When SharePoint was deployed for the first time, there was no planning and direct installation. Some service accounts in the middle were also very temporary users, and the results were very confusing, many services use the same account. Some of the information (such as the password) of a service account may be changed frequently.
I recently read the SharePoint administrator guide, which provides a relatively basic and detailed description. It takes two chapters to explain the pre-Installation planning and deployment. Of course, the server topology is also the structure of the server. Although I looked at it, I could only look at it for resources. The more practical part is about account planning:
During configuration installation, you must specify multiple accounts: Service account, content access account, and database connection account. The lazy method is to set them to the same account, but I think SharePoint Services and web applications are relatively independent, therefore, setting different accounts for access to each service and content meets the original intention of SharePoint design.
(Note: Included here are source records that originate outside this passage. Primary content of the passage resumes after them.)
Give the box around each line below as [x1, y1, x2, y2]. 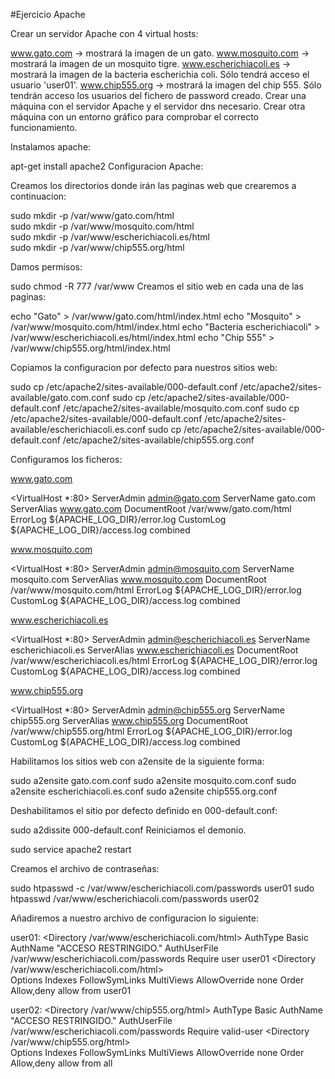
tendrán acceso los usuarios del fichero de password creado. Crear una [10, 90, 307, 101]
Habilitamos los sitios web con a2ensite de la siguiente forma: [10, 755, 265, 767]
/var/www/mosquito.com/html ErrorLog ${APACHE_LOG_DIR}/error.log [10, 584, 302, 596]
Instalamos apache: [10, 141, 92, 153]
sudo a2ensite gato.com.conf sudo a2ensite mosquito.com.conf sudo [10, 775, 297, 786]
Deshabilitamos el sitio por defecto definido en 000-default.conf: [10, 805, 278, 816]
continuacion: [10, 190, 67, 202]
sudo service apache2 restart [10, 844, 132, 855]
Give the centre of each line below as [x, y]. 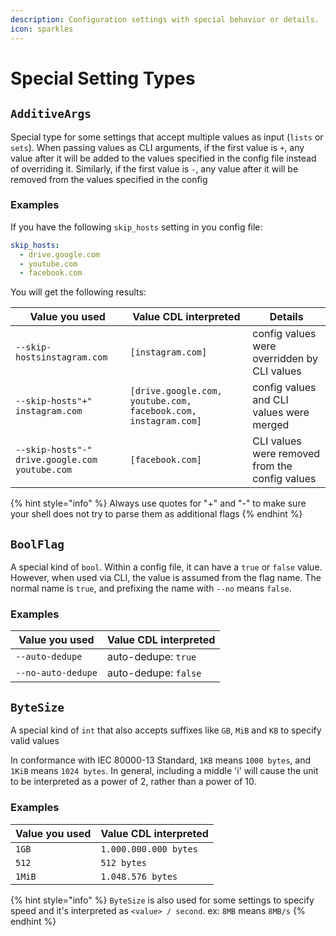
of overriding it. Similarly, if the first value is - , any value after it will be [154, 168]
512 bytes [124, 862]
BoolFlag [37, 544]
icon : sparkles [42, 29]
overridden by [285, 359]
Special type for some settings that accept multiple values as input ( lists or [167, 137]
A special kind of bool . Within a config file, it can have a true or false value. [166, 567]
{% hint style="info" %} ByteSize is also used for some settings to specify [162, 900]
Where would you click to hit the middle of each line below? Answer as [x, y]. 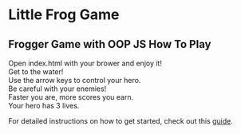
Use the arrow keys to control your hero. [75, 80]
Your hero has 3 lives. [44, 106]
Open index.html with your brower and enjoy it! [85, 63]
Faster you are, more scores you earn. [71, 97]
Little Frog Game [64, 15]
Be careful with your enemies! [57, 89]
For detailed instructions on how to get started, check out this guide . [121, 121]
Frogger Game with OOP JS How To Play [110, 44]
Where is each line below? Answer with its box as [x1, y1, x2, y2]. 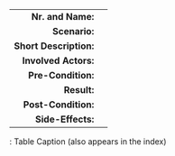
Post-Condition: [23, 98, 95, 111]
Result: [63, 84, 95, 96]
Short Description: [14, 40, 95, 52]
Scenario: [52, 25, 95, 37]
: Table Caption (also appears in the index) [9, 136, 167, 147]
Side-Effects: [34, 113, 95, 125]
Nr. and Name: [31, 11, 95, 23]
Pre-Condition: [28, 69, 95, 81]
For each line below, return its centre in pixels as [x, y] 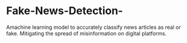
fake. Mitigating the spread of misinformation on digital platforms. [86, 33]
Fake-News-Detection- [65, 11]
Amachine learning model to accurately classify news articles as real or [93, 27]
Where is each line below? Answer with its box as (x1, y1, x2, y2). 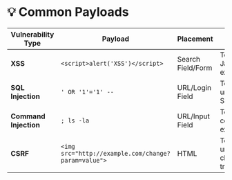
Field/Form (177, 63, 213, 73)
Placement (177, 34, 213, 44)
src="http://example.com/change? (61, 150, 171, 157)
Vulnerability (10, 29, 55, 39)
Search (177, 54, 201, 64)
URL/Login (177, 82, 212, 92)
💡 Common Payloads (7, 4, 129, 20)
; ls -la (61, 116, 90, 125)
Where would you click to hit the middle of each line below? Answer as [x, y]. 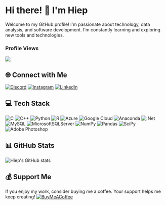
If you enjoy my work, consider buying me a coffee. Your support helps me [83, 191]
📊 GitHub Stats [30, 146]
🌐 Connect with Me [36, 75]
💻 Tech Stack [28, 104]
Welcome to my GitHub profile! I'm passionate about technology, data [78, 24]
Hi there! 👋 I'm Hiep [47, 10]
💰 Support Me [28, 177]
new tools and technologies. [35, 35]
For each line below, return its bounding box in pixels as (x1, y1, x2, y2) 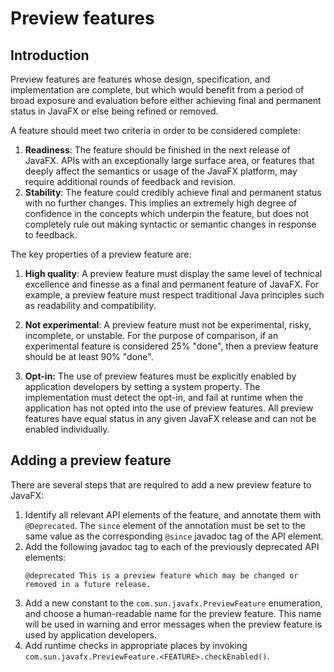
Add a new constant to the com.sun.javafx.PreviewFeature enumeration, (24, 597, 323, 609)
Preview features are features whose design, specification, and (10, 73, 271, 85)
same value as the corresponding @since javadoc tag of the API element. (24, 530, 324, 542)
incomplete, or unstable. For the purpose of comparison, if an (24, 330, 279, 341)
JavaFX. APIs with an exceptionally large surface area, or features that (24, 155, 315, 166)
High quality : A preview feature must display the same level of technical (24, 268, 323, 279)
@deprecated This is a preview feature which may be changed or (24, 570, 299, 581)
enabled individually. (24, 423, 110, 435)
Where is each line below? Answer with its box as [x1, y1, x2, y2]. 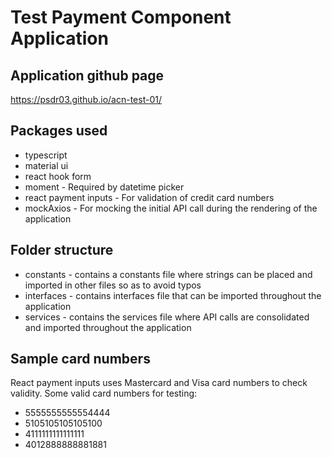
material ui [24, 159, 69, 171]
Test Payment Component [10, 6, 232, 29]
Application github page [10, 67, 165, 84]
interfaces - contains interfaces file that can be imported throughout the [24, 289, 322, 301]
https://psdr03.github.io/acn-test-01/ [10, 94, 162, 105]
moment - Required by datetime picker [24, 181, 185, 193]
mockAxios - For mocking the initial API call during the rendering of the [24, 202, 318, 214]
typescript [24, 149, 68, 161]
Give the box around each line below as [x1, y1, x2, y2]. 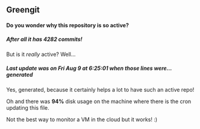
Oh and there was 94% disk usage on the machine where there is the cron [6, 98, 192, 105]
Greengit [6, 5, 40, 15]
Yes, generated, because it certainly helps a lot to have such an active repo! [6, 86, 195, 93]
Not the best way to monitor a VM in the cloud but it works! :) [6, 116, 158, 123]
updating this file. [6, 104, 49, 111]
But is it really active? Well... [6, 51, 76, 58]
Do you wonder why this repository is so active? [6, 21, 130, 29]
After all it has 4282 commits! [6, 36, 83, 43]
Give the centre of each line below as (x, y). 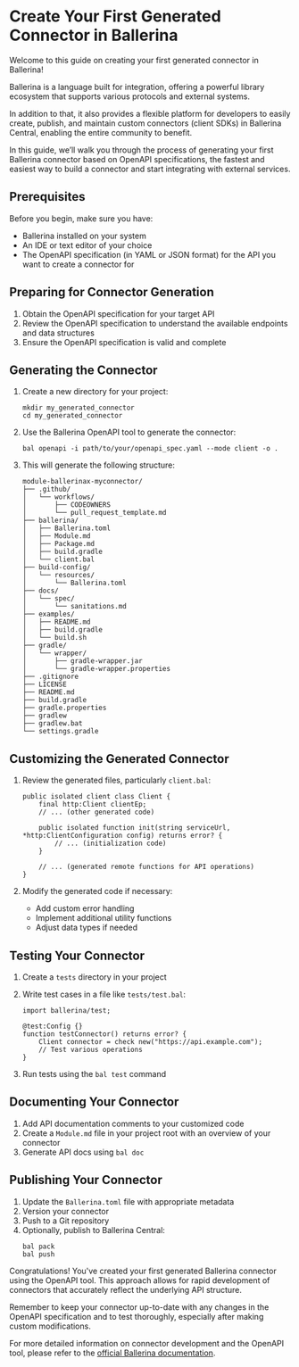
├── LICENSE (44, 684)
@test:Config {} (52, 1026)
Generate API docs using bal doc (83, 1152)
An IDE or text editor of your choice (87, 245)
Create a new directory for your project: (95, 392)
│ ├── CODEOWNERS (66, 505)
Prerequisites (47, 197)
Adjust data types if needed (87, 928)
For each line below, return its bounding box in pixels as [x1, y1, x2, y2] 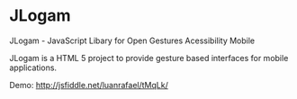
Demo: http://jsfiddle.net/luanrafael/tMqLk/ [9, 79, 168, 90]
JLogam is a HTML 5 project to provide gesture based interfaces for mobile [9, 52, 289, 63]
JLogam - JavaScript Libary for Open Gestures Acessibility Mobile [9, 35, 256, 46]
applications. [9, 62, 57, 73]
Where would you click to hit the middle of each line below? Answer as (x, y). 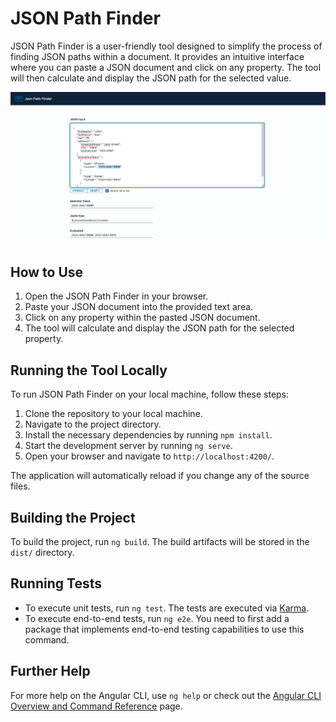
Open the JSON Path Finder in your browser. (116, 296)
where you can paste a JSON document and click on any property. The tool (166, 67)
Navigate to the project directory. (93, 424)
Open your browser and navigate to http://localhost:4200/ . (149, 456)
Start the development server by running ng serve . (128, 446)
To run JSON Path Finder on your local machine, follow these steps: (150, 394)
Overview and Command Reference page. (96, 706)
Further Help (50, 671)
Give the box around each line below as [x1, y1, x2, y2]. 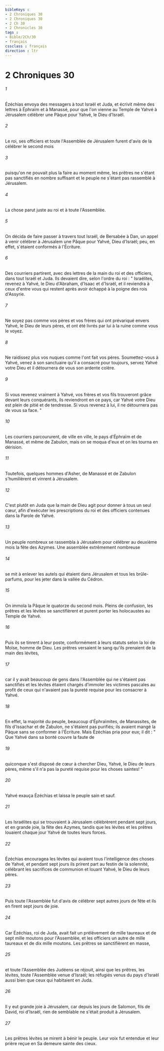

At the same time, it is easy to maintain and a certain account has changed, only a service or a Web application is affected.
User plan:
Installer: the user who installs SharePoint
Manage site configuration database connection User: this user will be considered as a system account
WSS search service account
WSS search content access user:
Office farm search service account:
Each web application: application pool account applicationProgramPool ID user,
SSP service credentials: Specify the credentials for the SSP web services to use for inter-Server Communication
And for running SSP-scoped timer jobs
Because the database is installed locally, the recommended Windows authentication is used for database connection. If separated, different users should be specified for each connection.